Energy harvesting based on flow-induced vibration of a wavy cylinder coupled with tuned mass damper

Abstract

We investigate the flow-energy harvesting performance of a system consisting of a wavy cylinder and a tuned mass damper (TMD), through experiments, theoretical modeling and CFD simulations. The wavy cylinder is elastically supported, being able to oscillate transversally in cross flows and further enforcing a piezoelectric sheet to generate electricity. Results indicate that the output power strongly depends on wavelength λz, amplitude a, and the tip mass of TMD. The wavy cylinder outperforms the smooth cylinder when λz ≥ 3.6Dm and peaks at λz = 6.0Dm and a = 0.25Dm with an improvement of 70%. This superiority also exists in a wider range of reduced velocities, leading to a power increase of 121%. The behavior of the oscillation echoes the observations made on the energy.

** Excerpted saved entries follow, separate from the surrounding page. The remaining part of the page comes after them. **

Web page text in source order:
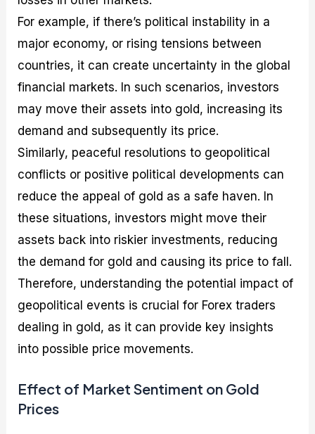
For example, if there’s political instability in a
major economy, or rising tensions between
countries, it can create uncertainty in the global
financial markets. In such scenarios, investors
may move their assets into gold, increasing its
demand and subsequently its price.
Similarly, peaceful resolutions to geopolitical
conflicts or positive political developments can
reduce the appeal of gold as a safe haven. In
these situations, investors might move their
assets back into riskier investments, reducing
the demand for gold and causing its price to fall.
Therefore, understanding the potential impact of
geopolitical events is crucial for Forex traders
dealing in gold, as it can provide key insights
into possible price movements.
Effect of Market Sentiment on Gold
Prices
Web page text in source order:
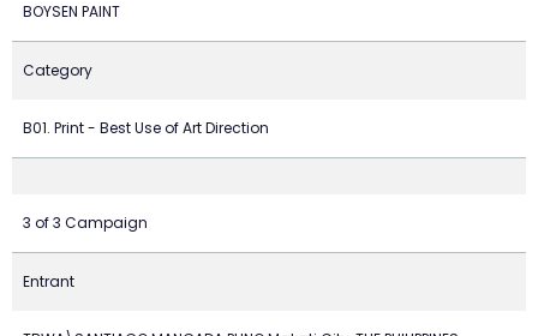
BOYSEN PAINT
Category
B01. Print - Best Use of Art Direction
3 of 3 Campaign
Entrant
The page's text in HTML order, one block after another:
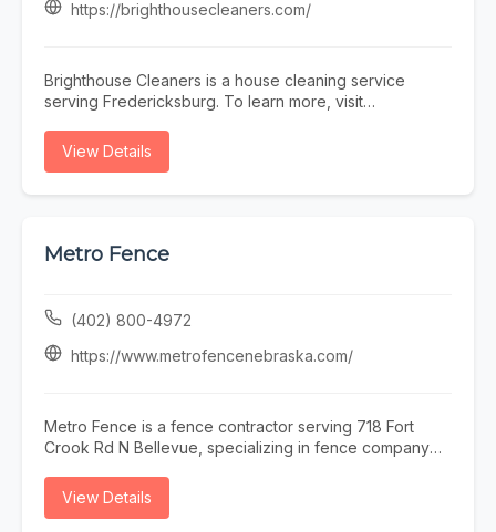
https://brighthousecleaners.com/
Brighthouse Cleaners is a house cleaning service
serving Fredericksburg. To learn more, visit
0202.
View Details
Metro Fence
(402) 800-4972
https://www.metrofencenebraska.com/
Metro Fence is a fence contractor serving 718 Fort
Crook Rd N Bellevue, specializing in fence company
omaha, wood fence installation omaha nebraska, and
View Details
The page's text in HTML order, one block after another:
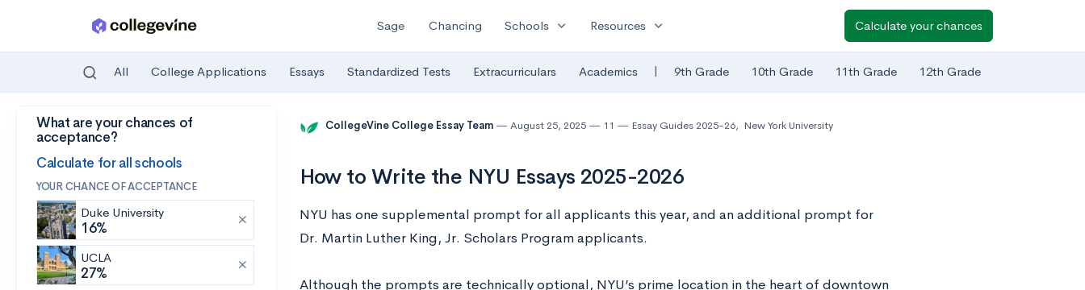
Skip to main content
Sage Chancing Schools expand_more Resources expand_more Calculate your chances
All College Applications Essays Standardized Tests Extracurriculars Academics | 9th Grade 10th Grade 11th Grade 12th Grade
What are your chances of
acceptance?
Calculate for all schools
YOUR CHANCE OF ACCEPTANCE
Duke University
16%
UCLA
27%
CollegeVine College Essay Team August 25, 2025 11 Essay Guides 2025-26, New York University
How to Write the NYU Essays 2025-2026
NYU has one supplemental prompt for all applicants this year, and an additional prompt for
Dr. Martin Luther King, Jr. Scholars Program applicants.
Although the prompts are technically optional, NYU’s prime location in the heart of downtown
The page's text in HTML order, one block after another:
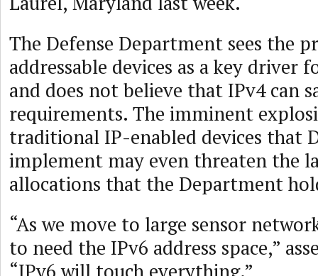
The Defense Department sees the
addressable devices as a key driver
and does not believe that IPv4 can
requirements. The imminent
traditional IP-enabled devices that
implement may even threaten the
allocations that the Department
“As we move to large sensor
to need the IPv6 address space,”
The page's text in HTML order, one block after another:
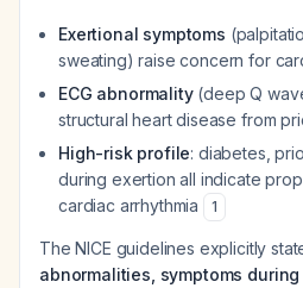
Exertional symptoms
sweating) raise concern for
ECG abnormality(deep Q
structural heart disease from
High-risk profile: diabetes,
during exertion all indicate
cardiac arrhythmia
1
The NICE guidelines explicitly
abnormalities, symptoms

The flow field results reveal that at λz = 6.0Dm and a = 0.25Dm, hairpin vortexes with legs attaching on the two sides of the node are observed, producing a wide wake near the node while a narrow wake near the saddle. However, an opposite scenario is observed for the case with the worst performance, i.e., λz = 1.8Dm and a = 0.25Dm. The former wake distribution seems to create a larger pressure difference over the wavy cylinder, induce a larger oscillation and hence improve the power output.